The background to this application

5.       As I indicate above, the decision in these appeals (“the Decision”) was issued on 5 April 2017.  On 17 January 2018, the appellant’s agents wrote informally to the Tribunal asking whether an application for costs could be considered, if submitted.  On 16 February 2018 HMRC vigorously objected to that suggestion on the basis that any application would be substantially out of time and requested that, should the appellant intend to proceed with the costs application, a formal out of time application should be submitted.  That application was submitted on 2 March 2018.

The appellant’s arguments other than on the law

6.       The appellant argued that:-

(1)          HMRC sought leave to appeal the Decision on 31 May 2017 and the Tribunal refused permission on 4 August 2017.  The appellant’s agents were not certain whether or not the Upper Tribunal would give leave to appeal and therefore waited for what they considered to be a reasonable amount of time for “certainty”.

(2)          The appellant’s agents were not aware of the provisions in Rule 10(4) of the Rules since they had limited experience and knowledge of making a costs claim.

(3)          A previous costs application in relation to an earlier hearing had been successful but that had been dealt with by the appellant’s then legal representative.

(4)          The commencement date of 28 day deadline was not clear due to the fact that no confirmation had been received to the effect that HMRC would not be submitting an appeal.

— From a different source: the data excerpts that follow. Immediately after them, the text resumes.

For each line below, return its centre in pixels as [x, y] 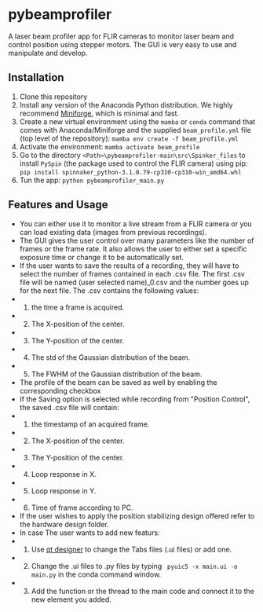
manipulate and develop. [48, 53]
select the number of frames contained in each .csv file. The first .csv [132, 273]
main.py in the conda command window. [96, 574]
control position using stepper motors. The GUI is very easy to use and [122, 44]
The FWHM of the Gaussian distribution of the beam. [117, 374]
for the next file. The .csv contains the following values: [109, 290]
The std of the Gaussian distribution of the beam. [111, 357]
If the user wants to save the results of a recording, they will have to [129, 266]
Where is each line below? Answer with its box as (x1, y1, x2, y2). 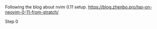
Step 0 (5, 19, 18, 24)
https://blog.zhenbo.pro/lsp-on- (88, 4, 152, 10)
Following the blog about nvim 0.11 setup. (5, 4, 87, 10)
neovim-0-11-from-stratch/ (5, 9, 59, 15)
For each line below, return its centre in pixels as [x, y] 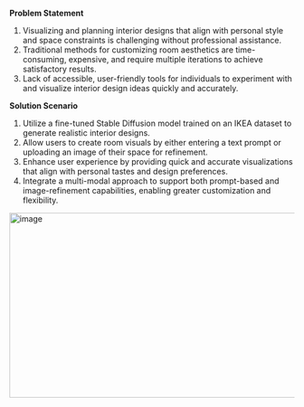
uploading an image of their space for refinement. [115, 152]
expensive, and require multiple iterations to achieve [166, 59]
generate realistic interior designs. [86, 133]
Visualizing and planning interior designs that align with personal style [152, 30]
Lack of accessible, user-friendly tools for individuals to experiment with [157, 79]
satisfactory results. [59, 69]
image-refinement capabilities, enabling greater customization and [147, 190]
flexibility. [40, 200]
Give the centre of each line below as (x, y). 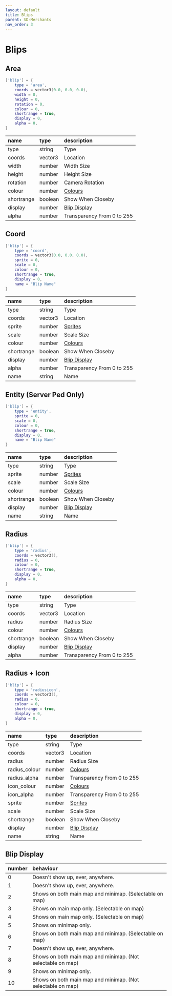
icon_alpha (21, 794)
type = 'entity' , (33, 411)
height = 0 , (27, 99)
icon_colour (22, 786)
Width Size (77, 166)
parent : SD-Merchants (28, 19)
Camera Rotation (84, 182)
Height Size (78, 174)
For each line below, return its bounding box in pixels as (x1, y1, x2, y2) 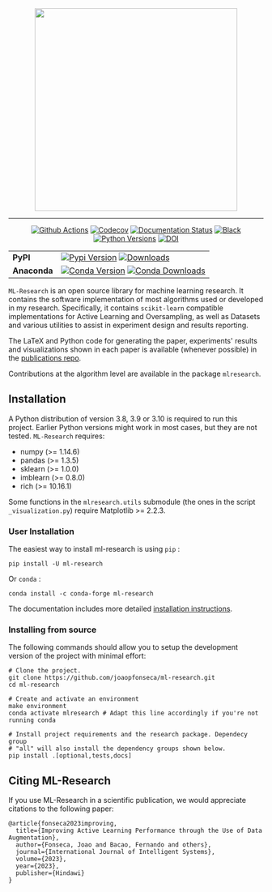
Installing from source (8, 624, 97, 635)
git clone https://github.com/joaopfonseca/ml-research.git (8, 674, 216, 682)
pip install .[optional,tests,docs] (8, 752, 132, 760)
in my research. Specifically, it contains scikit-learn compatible (8, 303, 224, 313)
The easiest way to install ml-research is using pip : (8, 544, 181, 554)
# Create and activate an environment (8, 695, 139, 703)
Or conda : (8, 574, 41, 584)
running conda (8, 716, 57, 724)
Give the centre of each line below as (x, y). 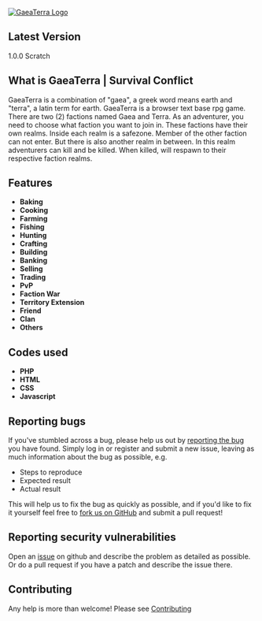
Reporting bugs (47, 421)
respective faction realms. (50, 158)
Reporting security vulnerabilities (92, 537)
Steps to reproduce (51, 472)
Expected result (45, 481)
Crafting (33, 244)
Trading (33, 277)
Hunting (33, 236)
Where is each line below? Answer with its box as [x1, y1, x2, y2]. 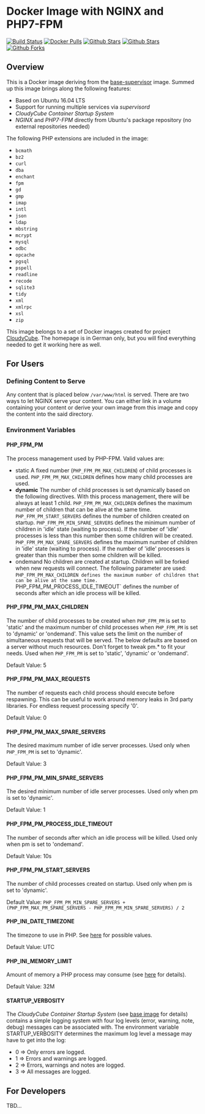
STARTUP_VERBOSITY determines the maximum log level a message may [6, 1030, 192, 1037]
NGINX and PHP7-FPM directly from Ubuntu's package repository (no [15, 116, 192, 123]
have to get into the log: [6, 1037, 66, 1044]
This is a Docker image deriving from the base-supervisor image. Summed [6, 78, 195, 85]
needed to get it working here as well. [6, 340, 102, 348]
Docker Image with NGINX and [6, 4, 164, 18]
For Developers [6, 1086, 66, 1096]
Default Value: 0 [6, 713, 47, 721]
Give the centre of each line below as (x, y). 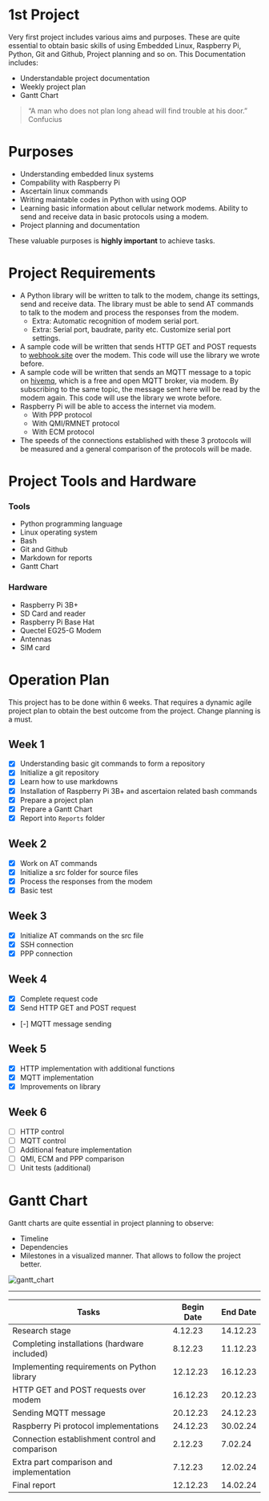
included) (30, 1353)
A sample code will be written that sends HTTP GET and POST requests (138, 346)
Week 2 (28, 844)
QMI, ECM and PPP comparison (72, 1158)
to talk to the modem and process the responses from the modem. (129, 312)
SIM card (35, 647)
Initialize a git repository (59, 773)
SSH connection (46, 944)
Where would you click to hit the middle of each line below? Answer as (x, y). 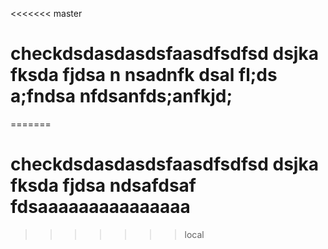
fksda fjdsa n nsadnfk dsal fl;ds (144, 75)
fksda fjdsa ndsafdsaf (103, 185)
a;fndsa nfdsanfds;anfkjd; (121, 96)
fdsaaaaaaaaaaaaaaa (100, 207)
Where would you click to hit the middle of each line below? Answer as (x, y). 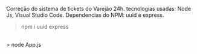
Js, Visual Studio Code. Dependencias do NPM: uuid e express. (85, 15)
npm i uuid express (45, 27)
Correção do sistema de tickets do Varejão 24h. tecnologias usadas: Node (99, 9)

(5)          Over the eight years of these appeals, the appellant had complied with all previous time limits.

Discussion on the Law

7.       As I indicate above, in terms of Rule 5(3)(a) of the Rules, the Tribunal has discretion as to whether to extend any time limit imposed by the Rules. The parties’ Submissions were lodged with each other and the Tribunal before the release of the decision of the Upper Tribunal in Martland v HMRC[1] (“Martland”) on 1 June 2018.  Martland reviewed many of the cases to which the parties have referred and the relevant considerations to be addressed when considering application for extensions of time limits.

8.       I decided not to seek further Submissions from parties since the impact of Martland is to consolidate the plethora of cases on the subject. Whilst restating the applicable principles, Judges Berner and Poole have simplified the approach that the FTT should take when considering applications for extension of time.

9.        The relevant provisions for the purposes of this application read:

“43.     …The clear message emerging from the cases – particularised in Denton and similar cases and implicitly endorsed in BPP – is that in exercising judicial discretions generally, particular importance is to be given to the need for ‘litigation to be conducted efficiently and at proportionate cost’, and ‘to enforce compliance with rules, practice directions and orders’.  We see no reason why the principles embodied in this message should not apply to applications to admit late appeals just as much as to applications for relief from sanctions, though of course this does not detract from the general injunction which continues to appear in CPR rule 3.9 to ‘consider all the circumstances of the case’.

44.  When the FTT is considering applications for permission to appeal out of time, therefore, it must be remembered that the starting point is that permission should not be granted unless the FTT is satisfied on balance that it should be.  In considering that question, we consider the FTT can usefully follow the three-stage process set out in Denton:

(1)  Establish the length of the delay.  If it was very short (which would, in the absence of unusual circumstances, equate to the breach being ‘neither serious nor significant’), then the FTT ‘is unlikely to need to spend much time on the second and third stages’ – though this should not be taken to mean that applications can be granted for very short delays without even moving on to a consideration of those stages.

(2)  The reason (or reasons) why the default occurred should be established.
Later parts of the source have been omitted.